The Great Pumpkin is just a huge jerk.
It very carefully manifests as quietly as possible right behind Linus, every Halloween, then flies off to give candy to everyone but Chuck and Linus, on the condition that nobody tells. Not as a metaphor for faith, or because Gods Need Prayer Badly and the fideists are right about proof canceling out belief, but just because it feels like it.
  • But one year, Sally and her friend Eudora waited for the Great Pumpkin (they didn't see him) and Linus and Charlie Brown didn't. Does that mean that Linus and Charlie Brown actually saw the Great Pumpkin, then?

The great pumpkin is Slender Man
When Linus was a baby he had an encounter with Slender man in a pumpkin patch and was fascinated by him. And now he waits out in the Pumpkin patch ever since waiting for him.

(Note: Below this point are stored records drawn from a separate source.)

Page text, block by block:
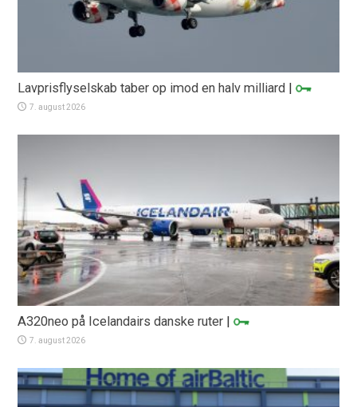
Lavprisflyselskab taber op imod en halv milliard |
7. august 2026
A320neo på Icelandairs danske ruter |
7. august 2026
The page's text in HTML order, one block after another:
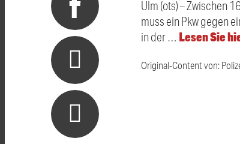
Ulm (ots) – Zwischen
muss ein Pkw gegen
in der … Lesen Sie
Original-Content von:
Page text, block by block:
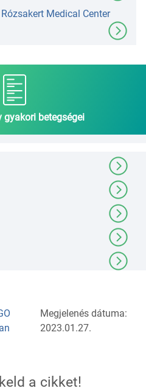
Medical Center
gyakori betegségei
Megjelenés dátuma:
2023.01.27.
a cikket!
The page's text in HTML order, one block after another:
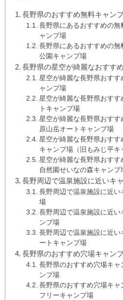
長野県のおすすめ無料キャン
長野県にあるおすすめの
ャンプ場
長野県にあるおすすめの
公園キャンプ場
長野県の星空が綺麗なおすす
星空が綺麗な長野県おす
ャンプ場
星空が綺麗な長野県おす
トキャンプ場
星空が綺麗な長野県おす
原山岳オートキャンプ場
星空が綺麗な長野県おす
キャンプ場（旧もみじ平キ
星空が綺麗な長野県おす
自然園せいなの森キャンプ
長野周辺で温泉施設に近いキ
長野周辺で温泉施設に近
場
長野周辺で温泉施設に近
ンプ場
長野周辺で温泉施設に近
ートキャンプ場
長野県のおすすめ穴場キャン
長野県のおすすめ穴場キ
ンプ場
長野県のおすすめ穴場キ
フリーキャンプ場
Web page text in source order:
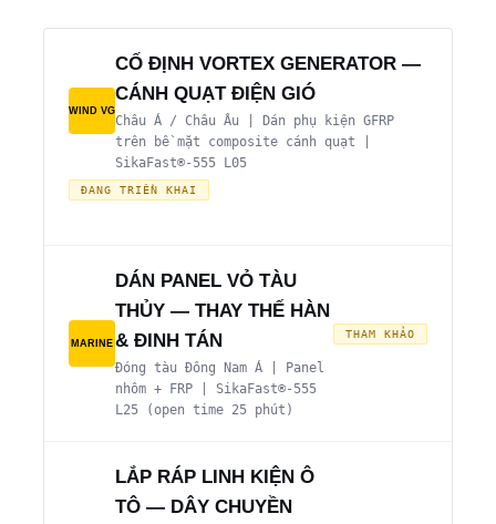
WIND VG
CỐ ĐỊNH VORTEX GENERATOR —
CÁNH QUẠT ĐIỆN GIÓ
Châu Á / Châu Âu | Dán phụ kiện GFRP
trên bề mặt composite cánh quạt |
SikaFast®-555 L05
ĐANG TRIỂN KHAI
MARINE
DÁN PANEL VỎ TÀU
THỦY — THAY THẾ HÀN
& ĐINH TÁN
Đóng tàu Đông Nam Á | Panel
nhôm + FRP | SikaFast®-555
L25 (open time 25 phút)
THAM KHẢO
LẮP RÁP LINH KIỆN Ô
TÔ — DÂY CHUYỀN
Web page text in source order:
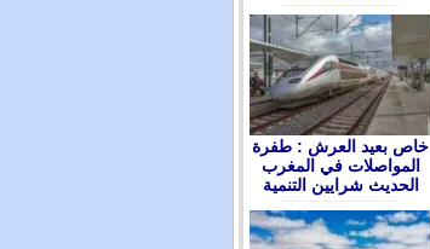
ﺧﺎﺹ ﺑﻌﻴﺪ ﺍﻟﻌﺮﺵ : ﻃﻔﺮﺓ
ﺍﻟﻤﻮﺍﺻﻼﺕ ﻓﻲ ﺍﻟﻤﻐﺮﺏ
ﺍﻟﺤﺪﻳﺚ ﺷﺮﺍﻳﻴﻦ ﺍﻟﺘﻨﻤﻴﺔ
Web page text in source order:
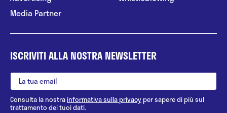
Media Partner
ISCRIVITI ALLA NOSTRA NEWSLETTER
Consulta la nostrainformativa sulla privacy per sapere di più sul
trattamento dei tuoi dati.

Frieda is the little red-haired girl
Frieda, for those of you who don't know, was a quickly dropped minor character who was very proud of her naturally curly red hair. It could be that, after she was introduced, Charlie Brown developed a crush on her, and wanted to tell everyone about how Love Hurts and etc., but he didn't want to say the name of the girl he liked to avoid embarrassment. So, to subtly hint that it was Frieda, he refered to her as "The Little Red-Haired Girl", since referring to her as the "Naturally Curly-Haired Girl" would be way too obvious. That also explains why Charlie Brown seems to be almost 100% sure that she doesn't like him back, because a few strips have shown that Frieda has a crush on Schroeder.
  • Except CB has no problem talking to Frieda. If she really was the LRHG he wouldn't be able to get within ten feet of her without freaking out.
  • Officially Jossed by the LRHG's silhouette, which looks nothing like Frieda.
  • Which is rather unfortunate because the dramatic irony's just too much to not let it be my headcanon. She's pretty much the only one on the baseball team who doesn't berate him—suggesting at the very least that she's legitimate friend alongside Linus. And there's an arc in the '70s where the Little Red-Haired Girl moves away, and Frieda stops appearing around the same time.

Schroeder is gay
Not like I truly believe the above statement, but you never know...
  • I'd sooner believe he's gay than Peppermint Patty or Marcie.
    • What, because he's impervious to Lucy's advances?
      • Times change. For those of us who grew up with Peanuts in the '50-through-early-'70s, you remember – being a boy who was friendly to girls made you (at least) sissy, and probably queer. Also: see next entry.
    • well then... you should see this...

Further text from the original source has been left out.